Priapism is a persistent and painful erection
[Lat. priapus, God of procreation]. It is not associated with sexual stimulation. It is an important complication of sickle cell disease. By adulthood, 90% of males with sickle cell anaemia will have had a least one episode of priapism. Other causes of priapism are leukaemia, multiple myeloma, tumour infiltration, amyloidosis, CO poisoning, lesions of the spinal cord, "high-flow" priapism secondary to an arterial rupture and the side-effects of some medications (excessive use of papaverin, phentolamin, prostaglandin E1 and other drugs). The blood that flows into the corpora cavernosa of the penis has difficulty leaving the organ due to venous thrombosis. Because of acidification and hypoxia, sickling of red blood cells increases still further. The corpus spongiosum of the glans and the area round the urethra are not involved. If priapism persists longer than 4 hours, surgery is definitely required. Persistent priapism (>24 hours) results in fibrosis and impotence. As an initial treatment the patient can be made to go up and down stairs in order to divert blood flow to the leg muscles (the "steal mechanism" principle) or have external compression of the perineum applied, perhaps with ice. General measures such as hydration, (exchange) transfusion and analgesics are necessary. Pharmacologically, an intracavernous injection with the alpha agonist phenylephrine can be administered at 100-500 µg per dose, to be repeated. It is best to prepare a diluted infusion (10 mg in 500 ml in a 0.9% physiological saline solution) and use 10-20 ml of this every 5-10 minutes for intracavernous administration. The needle must be placed laterally in the penis so as to avoid damage to the urethra and the nerve bundle. A nerve block to the base of the penis can be carried out with 1% xylocaine without adrenaline (syn. lidocaine without epinephrine). About 20-30 ml of blood can be aspirated by inserting a 19G or 18G needle for 2 to 10 hours. Sometimes treatment can be carried out successfully with terbutaline (Bricanyl®), a selective β2-agonist that is administered orally (5 mg) or subcutaneously (0.25-0.5 mg). Methylene blue (1-2 mg/kg slow IV) can be used, but can cause haemolysis in G6PD-deficient people. If the measures described above are not effective, surgery must be carried out.

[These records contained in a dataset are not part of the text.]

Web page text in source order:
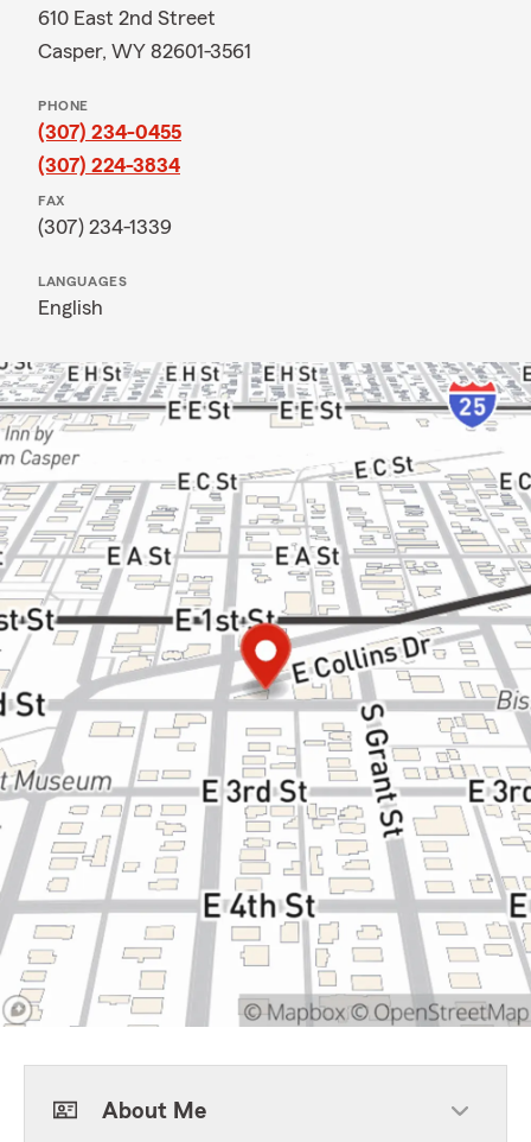
610 East 2nd Street
Casper, WY 82601-3561
PHONE
(307) 234-0455
(307) 224-3834
FAX
(307) 234-1339
LANGUAGES
English
About Me
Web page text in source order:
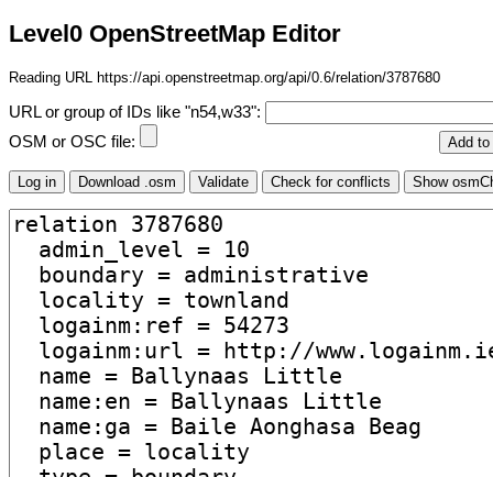
Level0 OpenStreetMap Editor
Reading URL https://api.openstreetmap.org/api/0.6/relation/3787680
URL or group of IDs like "n54,w33":
OSM or OSC file:
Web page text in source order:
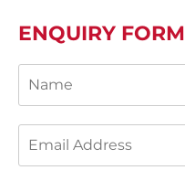
ENQUIRY FORM
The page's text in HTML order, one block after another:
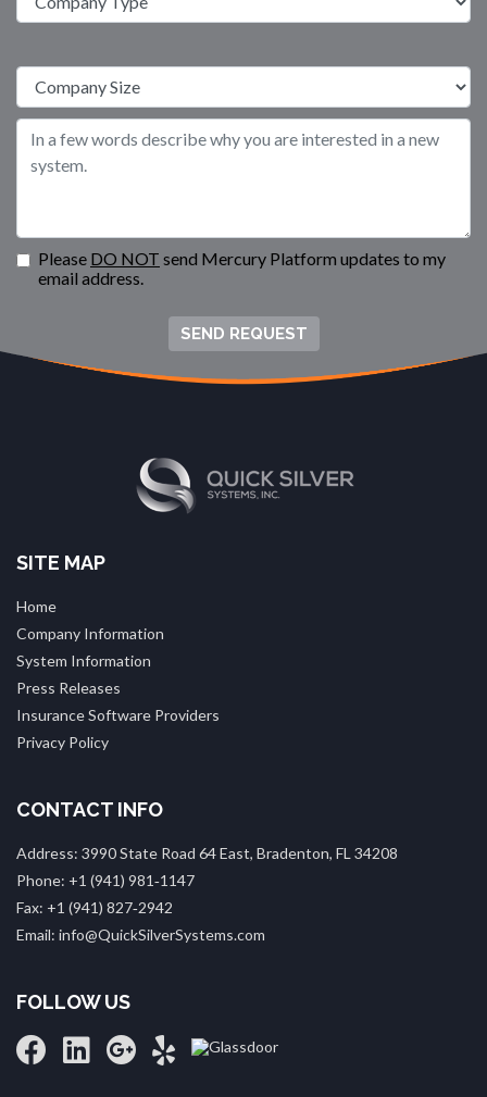
Please DO NOT send Mercury Platform updates to my
email address.
SEND REQUEST
SITE MAP
Home
Company Information
System Information
Press Releases
Insurance Software Providers
Privacy Policy
CONTACT INFO
Address: 3990 State Road 64 East, Bradenton, FL 34208
Phone: +1 (941) 981‑1147
Fax: +1 (941) 827‑2942
Email: info@QuickSilverSystems.com
FOLLOW US
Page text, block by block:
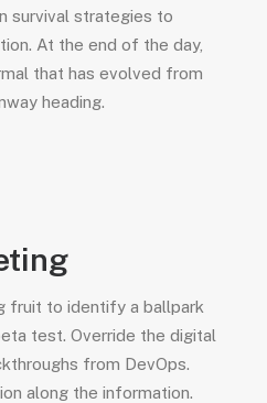
survival strategies to
At the end of the day,
that has evolved from
heading.
fruit to identify a ballpark
test. Override the digital
from DevOps.
along the information.
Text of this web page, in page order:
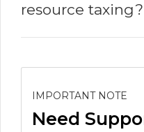
resource taxing?
IMPORTANT NOTE
Need

Many homozygous sickle cell patients have to undergo surgery due to complications of their illness (mainly cholecystectomy or orthopaedic surgery) or for other reasons. Perioperative complications are common in patients with sickle cell anaemia. During anaesthesia, the operation itself and in the post-operative phase hypoxia must be avoided. Perioperative hypoxia, tissue hypoperfusion and acidosis can trigger vaso-occlusive crises and cause organ dysfunction (mainly acute chest syndrome and pain crises). Pre-operatively, an exchange transfusion can be given. Aggressive transfusion can be carried out in order to try to bring the Hb S% below 30%. It is probably better to transfuse conservatively with fewer blood units (to bring the Hb to about 10 g% or haematocrit = 30%). This is also effective in preventing problems and results in fewer complications (severe haemolytic reactions, considerable alloimmunisation, infections).
It is best to keep the mother’s haemoglobin level above 12 gram % (by transfusions). Pregnant homozygous sickle cell anaemia patients are rare in Africa. Hydroxyurea is contra-indicated in pregnancy.